### Task to carry out
All of the data below should be printed again word for word, pictures excluded.

### Data records
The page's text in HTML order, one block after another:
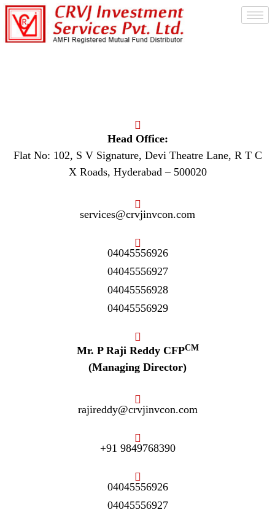
Head Office:
Flat No: 102, S V Signature, Devi Theatre Lane, R T C
X Roads, Hyderabad – 500020
services@crvjinvcon.com
04045556926
04045556927
04045556928
04045556929
Mr. P Raji Reddy CFPCM
(Managing Director)
rajireddy@crvjinvcon.com
+91 9849768390
04045556926
04045556927
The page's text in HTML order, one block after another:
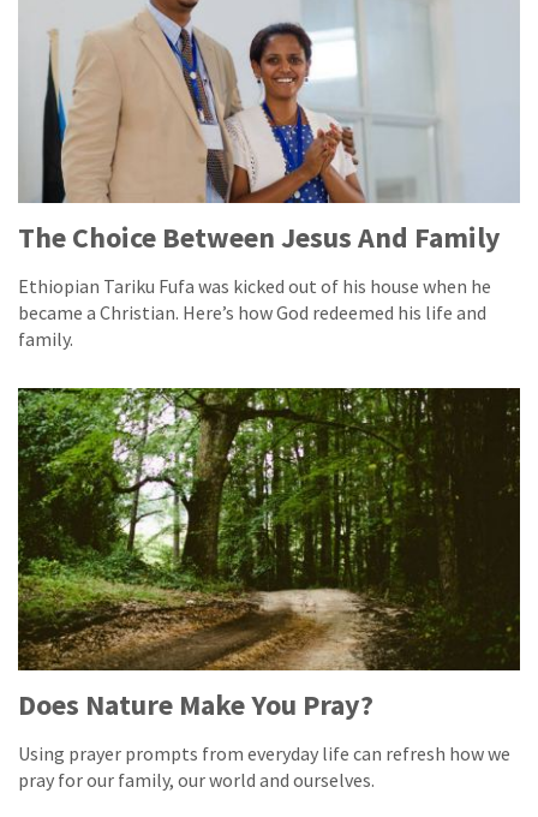
The Choice Between Jesus And Family
Ethiopian Tariku Fufa was kicked out of his house when he
became a Christian. Here’s how God redeemed his life and
family.
Does Nature Make You Pray?
Using prayer prompts from everyday life can refresh how we
pray for our family, our world and ourselves.
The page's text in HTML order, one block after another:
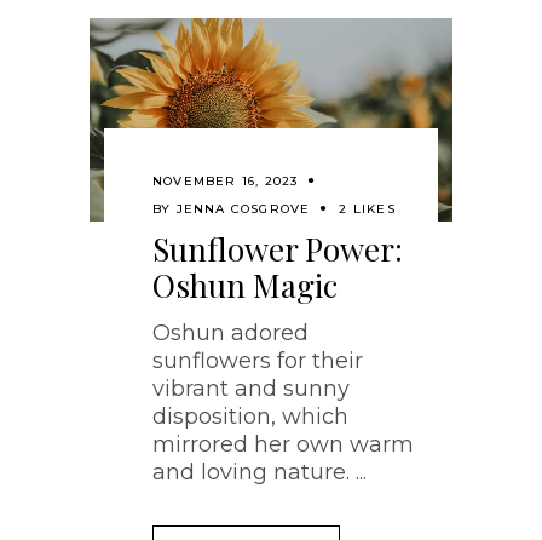
NOVEMBER 16, 2023
BY JENNA COSGROVE 2 LIKES
Sunflower Power:
Oshun Magic
Oshun adored
sunflowers for their
vibrant and sunny
disposition, which
mirrored her own warm
and loving nature.

### Answer for the task
The page's text in HTML order, one block after another:
Head Office:
Flat No: 102, S V Signature, Devi Theatre Lane, R T C
X Roads, Hyderabad – 500020
services@crvjinvcon.com
04045556926
04045556927
04045556928
04045556929
Mr. P Raji Reddy CFPCM
(Managing Director)
rajireddy@crvjinvcon.com
+91 9849768390
04045556926
04045556927
The page's text in HTML order, one block after another:
The Choice Between Jesus And Family
Ethiopian Tariku Fufa was kicked out of his house when he
became a Christian. Here’s how God redeemed his life and
family.
Does Nature Make You Pray?
Using prayer prompts from everyday life can refresh how we
pray for our family, our world and ourselves.
The page's text in HTML order, one block after another:
NOVEMBER 16, 2023
BY JENNA COSGROVE 2 LIKES
Sunflower Power:
Oshun Magic
Oshun adored
sunflowers for their
vibrant and sunny
disposition, which
mirrored her own warm
and loving nature.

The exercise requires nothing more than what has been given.